The agency cited “fake safety measurement data,” but it did not make clear whether the extra output was included in NBS reports. ChinaCoal has launched a company-wide investigation of illegal production at over 50 of its mines, a spokesman said.

Tim Wright, professor emeritus of Chinese studies at Britain’s University of Sheffield and an expert on China’s coal industry, said that skepticism over the official data is justified.

“With the government calling for cuts in production, the incentive is to report them, whatever the reality,” Wright said in an email message.

While it is hard to tell whether over-quota production is included in the NBS reports, Wright said that “even if it is, most of it is not found out.”

Wright noted that China has previously made major revisions to coal data to correct underreporting, but the acknowledgments may come years after the fact.

In 2015, the NBS revised coal figures for 2000 to 2013, making upward adjustments of 7 per cent for production and 14 per cent for consumption, according to calculations by the US Energy Information Administration.

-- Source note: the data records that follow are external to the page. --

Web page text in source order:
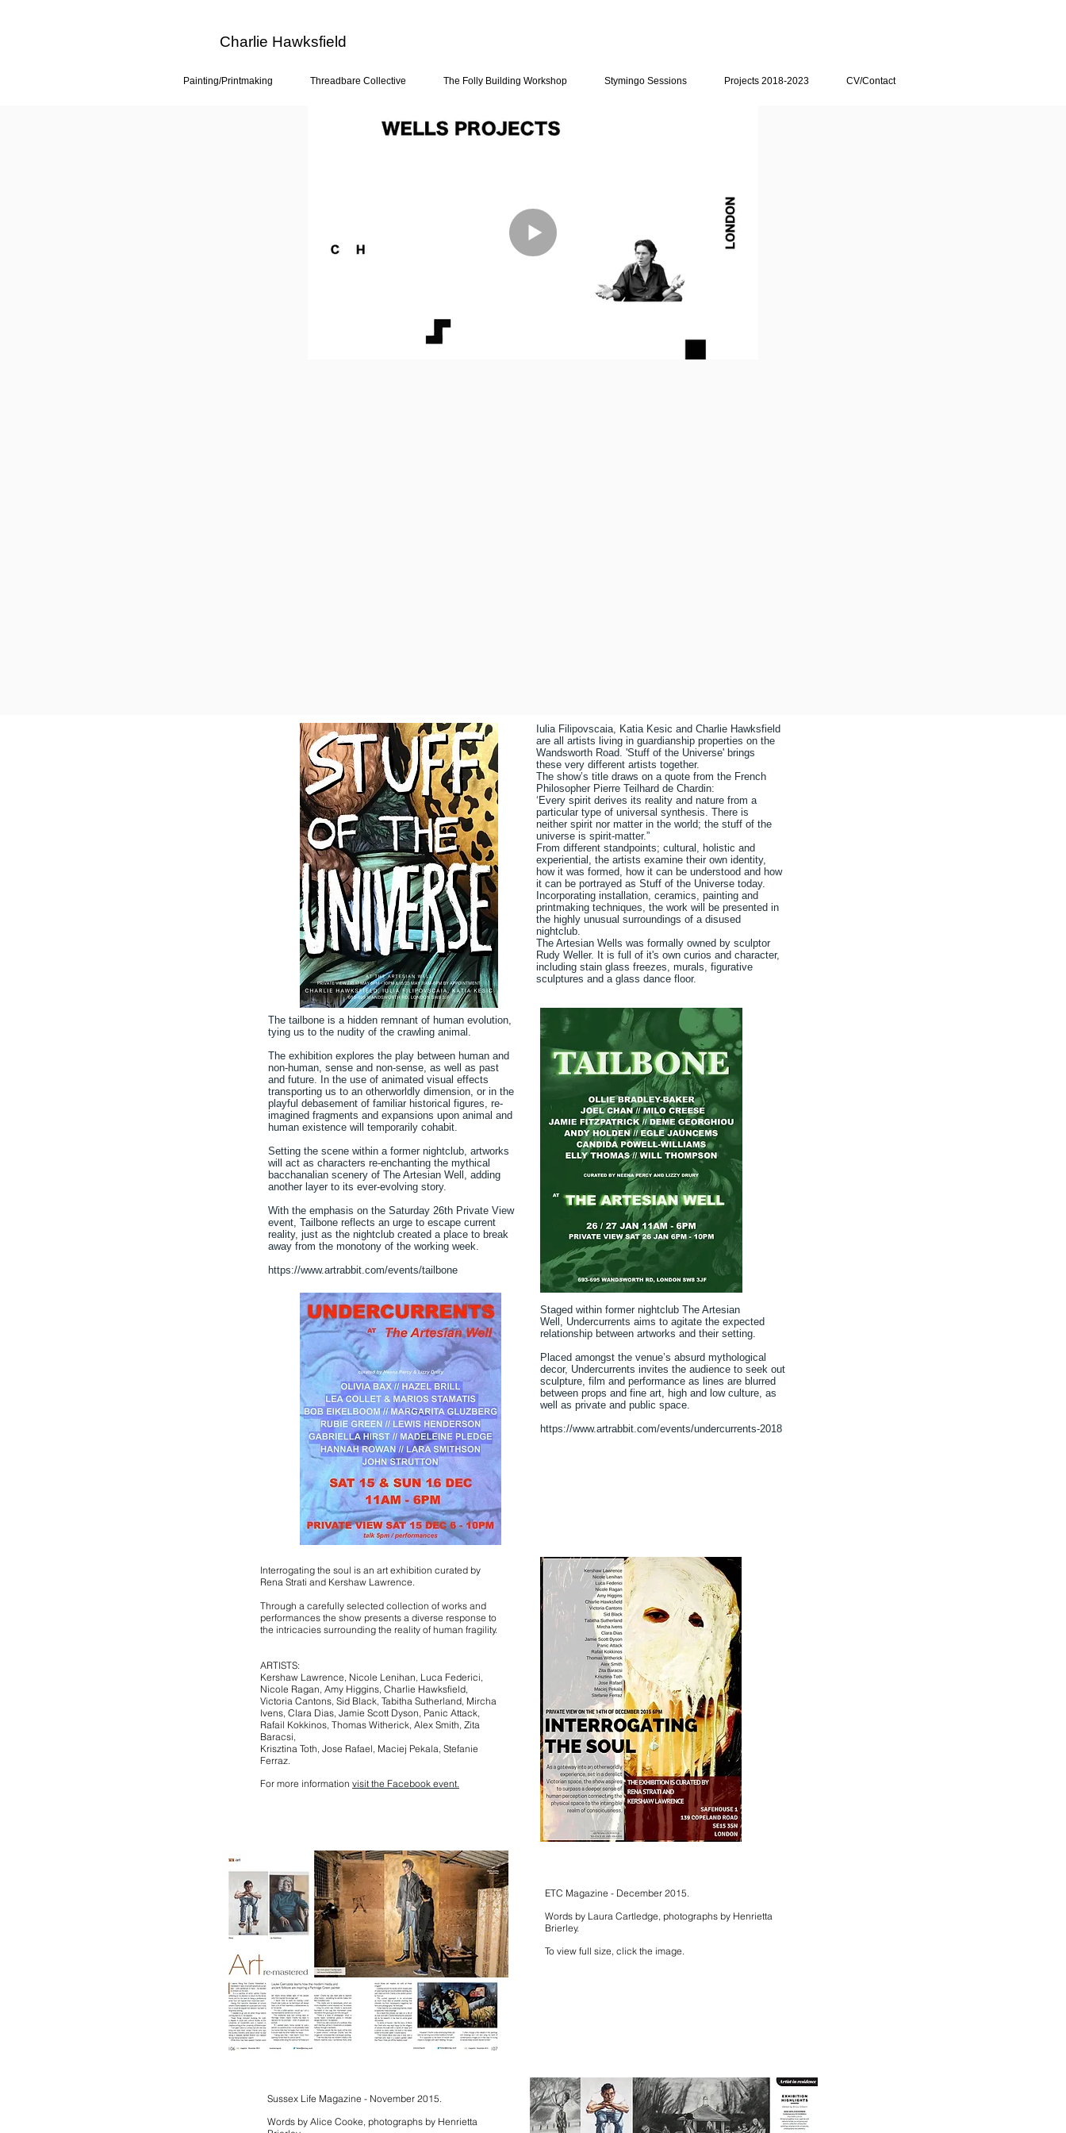
Charlie Hawksfield
Painting/Printmaking Threadbare Collective The Folly Building Workshop Stymingo Sessions Projects 2018-2023 CV/Contact
The tailbone is a hidden remnant of human evolution,
tying us to the nudity of the crawling animal.
The exhibition explores the play between human and
non-human, sense and non-sense, as well as past
and future. In the use of animated visual effects
transporting us to an otherworldly dimension, or in the
playful debasement of familiar historical figures, re-
imagined fragments and expansions upon animal and
human existence will temporarily cohabit.
Setting the scene within a former nightclub, artworks
will act as characters re-enchanting the mythical
bacchanalian scenery of The Artesian Well, adding
another layer to its ever-evolving story.
With the emphasis on the Saturday 26th Private View
event, Tailbone reflects an urge to escape current
reality, just as the nightclub created a place to break
away from the monotony of the working week.
https://www.artrabbit.com/events/tailbone
Iulia Filipovscaia, Katia Kesic and Charlie Hawksfield
are all artists living in guardianship properties on the
Wandsworth Road. 'Stuff of the Universe' brings
these very different artists together.
The show’s title draws on a quote from the French
Philosopher Pierre Teilhard de Chardin:
‘Every spirit derives its reality and nature from a
particular type of universal synthesis. There is
neither spirit nor matter in the world; the stuff of the
universe is spirit-matter.”
From different standpoints; cultural, holistic and
experiential, the artists examine their own identity,
how it was formed, how it can be understood and how
it can be portrayed as Stuff of the Universe today.
Incorporating installation, ceramics, painting and
printmaking techniques, the work will be presented in
the highly unusual surroundings of a disused
nightclub.
The Artesian Wells was formally owned by sculptor
Rudy Weller. It is full of it's own curios and character,
including stain glass freezes, murals, figurative
sculptures and a glass dance floor.
Staged within former nightclub The Artesian
Well, Undercurrents aims to agitate the expected
relationship between artworks and their setting.
Placed amongst the venue’s absurd mythological
decor, Undercurrents invites the audience to seek out
sculpture, film and performance as lines are blurred
between props and fine art, high and low culture, as
well as private and public space.
https://www.artrabbit.com/events/undercurrents-2018
Interrogating the soul is an art exhibition curated by
Rena Strati and Kershaw Lawrence.
Through a carefully selected collection of works and
performances the show presents a diverse response to
the intricacies surrounding the reality of human fragility.
ARTISTS:
Kershaw Lawrence, Nicole Lenihan, Luca Federici,
Nicole Ragan, Amy Higgins, Charlie Hawksfield,
Victoria Cantons, Sid Black, Tabitha Sutherland, Mircha
Ivens, Clara Dias, Jamie Scott Dyson, Panic Attack,
Rafail Kokkinos, Thomas Witherick, Alex Smith, Zita
Baracsi,
Krisztina Toth, Jose Rafael, Maciej Pekala, Stefanie
Ferraz.
For more information visit the Facebook event.
ETC Magazine - December 2015.
Words by Laura Cartledge, photographs by Henrietta
Brierley.
To view full size, click the image.
Sussex Life Magazine - November 2015.
Words by Alice Cooke, photographs by Henrietta
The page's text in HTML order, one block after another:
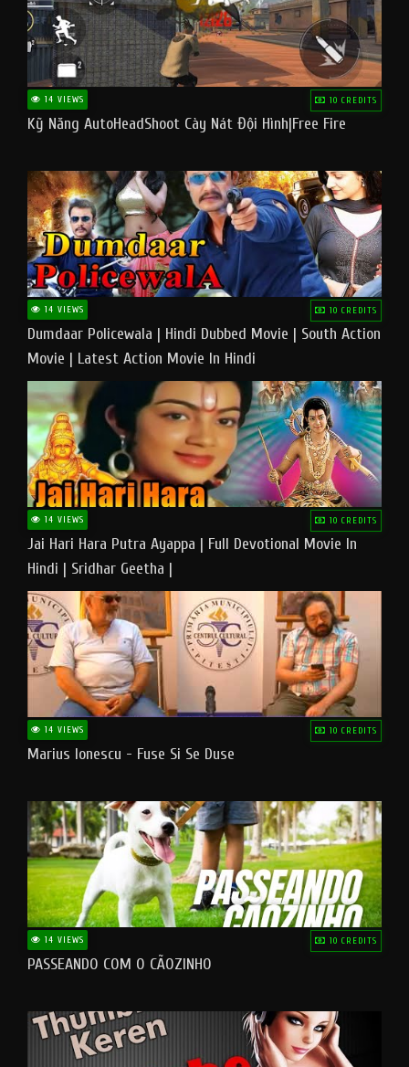
14 VIEWS 10 CREDITS
Kỹ Năng AutoHeadShoot Cày Nát Đội Hình|Free Fire
14 VIEWS 10 CREDITS
Dumdaar Policewala | Hindi Dubbed Movie | South Action
Movie | Latest Action Movie In Hindi
14 VIEWS 10 CREDITS
Jai Hari Hara Putra Ayappa | Full Devotional Movie In
Hindi | Sridhar Geetha |
14 VIEWS 10 CREDITS
Marius Ionescu - Fuse Si Se Duse
14 VIEWS 10 CREDITS
PASSEANDO COM O CÃOZINHO
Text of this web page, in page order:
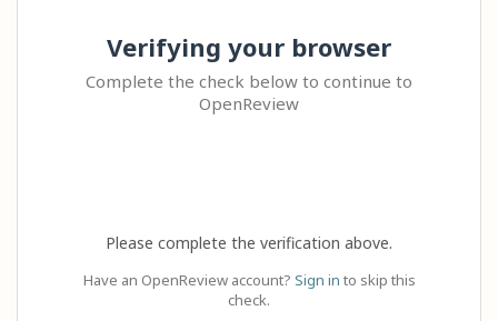
Verifying your browser
Complete the check below to continue to
OpenReview
Please complete the verification above.
Have an OpenReview account? Sign in to skip this
check.
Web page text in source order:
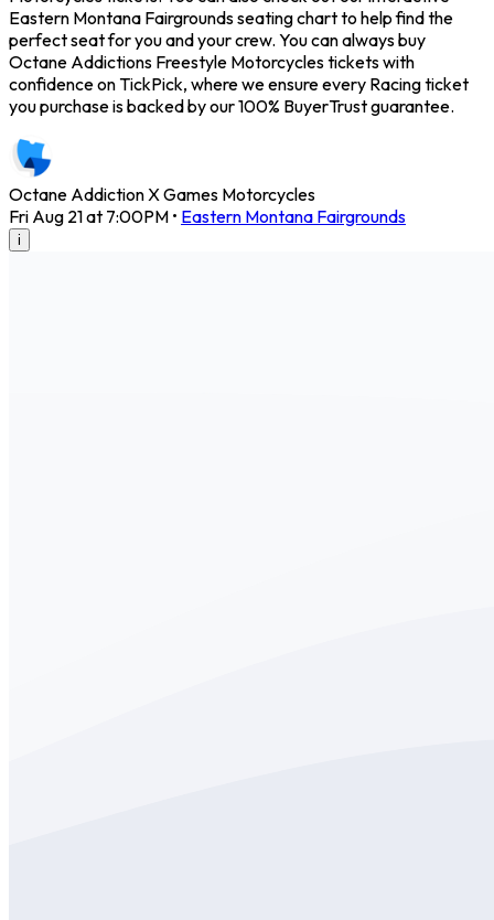
Eastern Montana Fairgrounds seating chart to help find the
perfect seat for you and your crew. You can always buy
Octane Addictions Freestyle Motorcycles tickets with
confidence on TickPick, where we ensure every Racing ticket
you purchase is backed by our 100% BuyerTrust guarantee.
Octane Addiction X Games Motorcycles
Fri Aug 21 at 7:00PM • Eastern Montana Fairgrounds
i
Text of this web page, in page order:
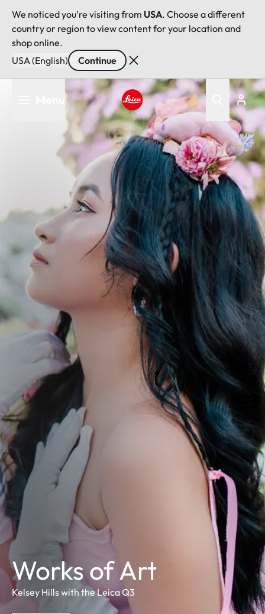
We noticed you're visiting from USA. Choose a different
country or region to view content for your location and
shop online.
USA (English)
Continue
Leica logo - Home
Works of Art
Kelsey Hills with the Leica Q3
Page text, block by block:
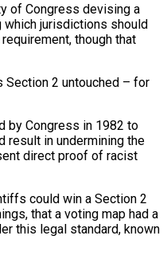
of Congress devising a
jurisdictions should
though that
Section 2 untouched – for
by Congress in 1982 to
result in undermining the
direct proof of racist
could win a Section 2
that a voting map had a
this legal standard, known
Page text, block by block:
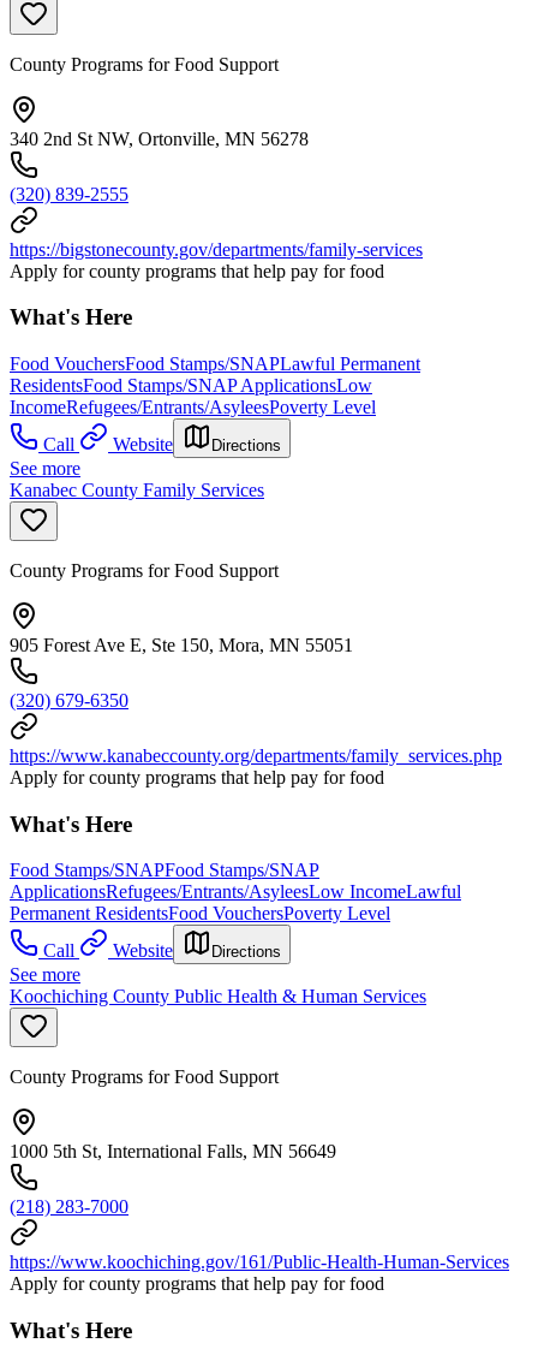
County Programs for Food Support
340 2nd St NW, Ortonville, MN 56278
(320) 839-2555
https://bigstonecounty.gov/departments/family-services
Apply for county programs that help pay for food
What's Here
Food VouchersFood Stamps/SNAPLawful Permanent
ResidentsFood Stamps/SNAP ApplicationsLow
IncomeRefugees/Entrants/AsyleesPoverty Level
Call
Website Directions
See more
Kanabec County Family Services
County Programs for Food Support
905 Forest Ave E, Ste 150, Mora, MN 55051
(320) 679-6350
https://www.kanabeccounty.org/departments/family_services.php
Apply for county programs that help pay for food
What's Here
Food Stamps/SNAPFood Stamps/SNAP
ApplicationsRefugees/Entrants/AsyleesLow IncomeLawful
Permanent ResidentsFood VouchersPoverty Level
Call
Website Directions
See more
Koochiching County Public Health & Human Services
County Programs for Food Support
1000 5th St, International Falls, MN 56649
(218) 283-7000
https://www.koochiching.gov/161/Public-Health-Human-Services
Apply for county programs that help pay for food
What's Here
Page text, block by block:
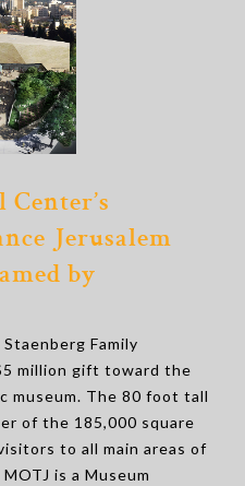
Jerusalem
by
Family
million gift toward the
museum. The 80 foot tall
of the 185,000 square
to all main areas of
is a Museum
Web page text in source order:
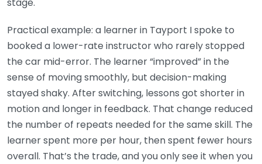
stage.
Practical example: a learner in Tayport I spoke to
booked a lower-rate instructor who rarely stopped
the car mid-error. The learner “improved” in the
sense of moving smoothly, but decision-making
stayed shaky. After switching, lessons got shorter in
motion and longer in feedback. That change reduced
the number of repeats needed for the same skill. The
learner spent more per hour, then spent fewer hours
overall. That’s the trade, and you only see it when you
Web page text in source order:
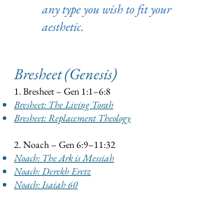
any type you wish to fit your
aesthetic.
Bresheet (Genesis)
1. Bresheet – Gen 1:1–6:8
Bresheet: The Living Torah
Bresheet: Replacement Theology
2. Noach – Gen 6:9–11:32
Noach: The Ark is Messiah
Noach: Derekh Eretz
Noach: Isaiah 60
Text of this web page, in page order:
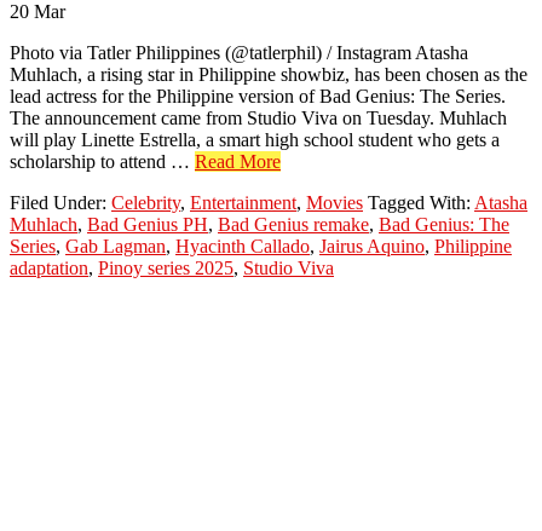
20 Mar
Photo via Tatler Philippines (@tatlerphil) / Instagram Atasha
Muhlach, a rising star in Philippine showbiz, has been chosen as the
lead actress for the Philippine version of Bad Genius: The Series.
The announcement came from Studio Viva on Tuesday. Muhlach
will play Linette Estrella, a smart high school student who gets a
scholarship to attend … Read Moreabout
Muhlach
Leads
PH
Adaptation
Filed Under: Celebrity, Entertainment, Movies Tagged With: Atasha
Muhlach, Bad Genius PH, Bad Genius remake, Bad Genius: The
Series, Gab Lagman, Hyacinth Callado, Jairus Aquino, Philippine
adaptation, Pinoy series 2025, Studio Viva
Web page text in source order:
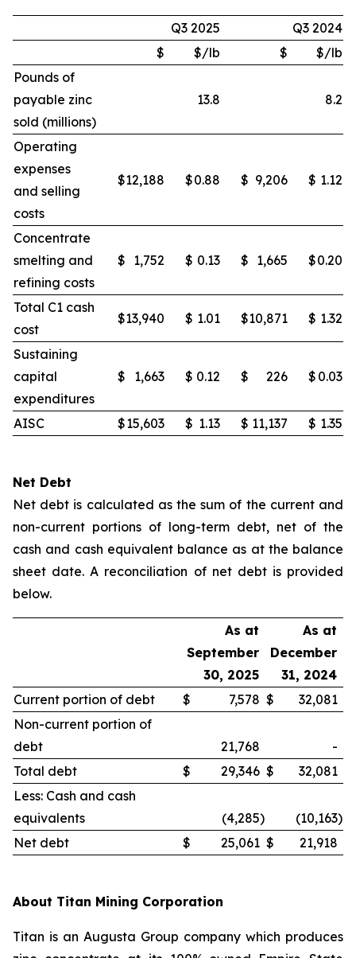
Q3 2025
Q3 2024
$
$/lb $
$/lb
Pounds of
payable zinc
sold (millions)
13.8 8.2
Operating
expenses
and selling
costs
$12,188 $0.88 $ 9,206 $ 1.12
Concentrate
smelting and
refining costs
$ 1,752 $ 0.13 $ 1,665 $0.20
Total C1 cash
cost
$13,940 $ 1.01 $10,871 $ 1.32
Sustaining
capital
expenditures
$ 1,663 $ 0.12 $ 226 $ 0.03
AISC $15,603 $ 1.13 $ 11,137 $ 1.35
Net Debt
Net debt is calculated as the sum of the current and
non-current portions of long-term debt, net of the
cash and cash equivalent balance as at the balance
sheet date. A reconciliation of net debt is provided
below.
As at
September
30, 2025
As at
December
31, 2024
Current portion of debt
$ 7,578 $
32,081
Non-current portion of
debt
21,768
-
Total debt
$ 29,346 $
32,081
Less: Cash and cash
equivalents
(4,285) (10,163)
Net debt
$ 25,061 $ 21,918
About Titan Mining Corporation
Titan is an Augusta Group company which produces
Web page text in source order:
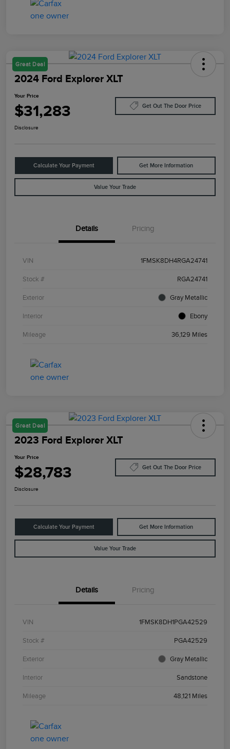
Great Deal
2024 Ford Explorer XLT
Your Price
$31,283 Get Out The Door Price
Disclosure
Calculate Your Payment Get More Information
Value Your Trade
Details Pricing
VIN 1FMSK8DH4RGA24741
Stock # RGA24741
Exterior Gray Metallic
Interior Ebony
Mileage 36,129 Miles
Great Deal
2023 Ford Explorer XLT
Your Price
$28,783 Get Out The Door Price
Disclosure
Calculate Your Payment Get More Information
Value Your Trade
Details Pricing
VIN 1FMSK8DH1PGA42529
Stock # PGA42529
Exterior Gray Metallic
Interior Sandstone
Mileage 48,121 Miles
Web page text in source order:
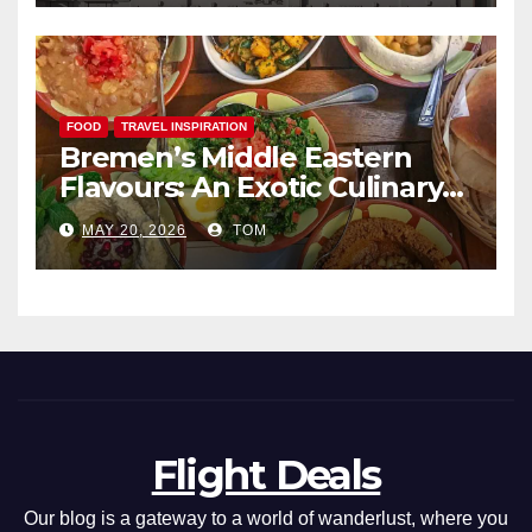
FOOD TRAVEL INSPIRATION
Bremen’s Middle Eastern
Flavours: An Exotic Culinary
Adventure
MAY 20, 2026 TOM
Flight Deals
Our blog is a gateway to a world of wanderlust, where you
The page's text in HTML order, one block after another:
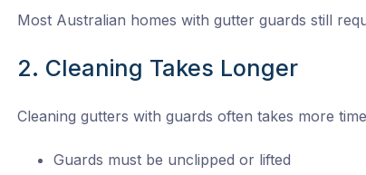
Most Australian homes with gutter guards still
2. Cleaning Takes Longer
Cleaning gutters with guards often takes more
Guards must be unclipped or lifted
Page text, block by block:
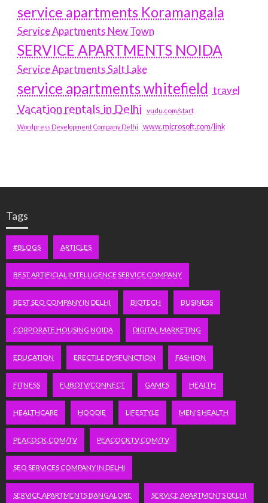
service apartments Koramangala
Service Apartments New Town
SERVICE APARTMENTS NOIDA
Service Apartments Salt Lake
service apartments whitefield travel
Vacation rentals in Delhi vudu.com/start
Wordpress Development Company Delhi www.microsoft.com/link
Tags
#BLOGS ARTICLES
BEST ARTIFICIAL INTELLIGENCE SERVICE COMPANY
BEST SEO COMPANY IN DELHI BIOTECH BUSINESS
CORPORATE HOUSING NOIDA DIGITAL MARKETING
EDUCATION ERECTILE DYSFUNCTION FASHION
FITNESS FUBOTV/CONNECT GAMES HEALTH
HEALTHCARE HOODIE LIFESTYLE MEN'S HEALTH
PEACOCK.COM/TV PEACOCKTV.COM/TV
SEO SERVICES COMPANY IN DELHI
SERVICE APARTMENTS BANGALORE SERVICE APARTMENTS DELHI
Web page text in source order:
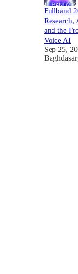
Fullband
Research,
and the
Voice AI
Sep 25,
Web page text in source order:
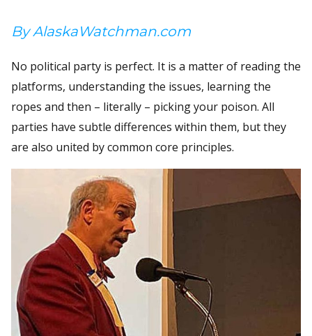
By AlaskaWatchman.com
No political party is perfect. It is a matter of reading the
platforms, understanding the issues, learning the
ropes and then – literally – picking your poison. All
parties have subtle differences within them, but they
are also united by common core principles.

Wright said that production numbers for 1999 to 2000 were similarly raised retroactively by over 20 per cent.

The higher totals for those years may distort comparisons with more recent unrevised figures.

In 2011, a study for Stanford University and the Carnegie Endowment for International Peace also found that production reports from China’s provinces over the previous decade often topped national totals by as much as 500 million tons a year, suggesting a large illegal coal trade.

Push for cleaner energy sources

Despite the doubts, at least one key statistic seems to support the NBS estimate that coal production declined last year.

The National Energy Administration (NEA) reported that the volume of coal used in power generation fell 3 per cent last year, while electricity consumption rose 5 per cent.

Electricity use rebounded after a scant increase of 0.5 per cent in 2015. The results for coal use appear to reflect the push for cleaner sources from renewables and natural gas, as well as reactions to the price increase.

In a response to the smog crisis, the NEA also announced last month that it had ordered the cancellation of 104 coal-fired power projects in 13 provinces, some of which were already in progress.

But China’s five-year energy plan released by the NDRC in December suggests that even if coal production did fall last year, the decrease may be temporary as the government seeks to support economic growth.

The plan would allow coal production to rise from 3.75 billion tons in 2015 to 3.9 billion tonnes in 2020, while consumption would grow from 3.96 billion to 4.1 billion tonnes.

The NDRC’s latest revised targets for reducing production overcapacity in the five-year plan call for cuts of 800 million tonnes by 2020 compared with 2015. By then, coal’s share of primary energy would be lowered to 58 per cent.

Over the longer term, the share of coal is expected to fall below 45 per cent by 2035 with increased contributions from gas and non-fossil sources, according to the recently released BP Energy Outlook for 2017.

Wright said it is unclear how much of last year’s increase in smog alerts can be correlated with changes in coal volumes due to other variables.

“Obviously, much of (the smog) is coal related,” he said.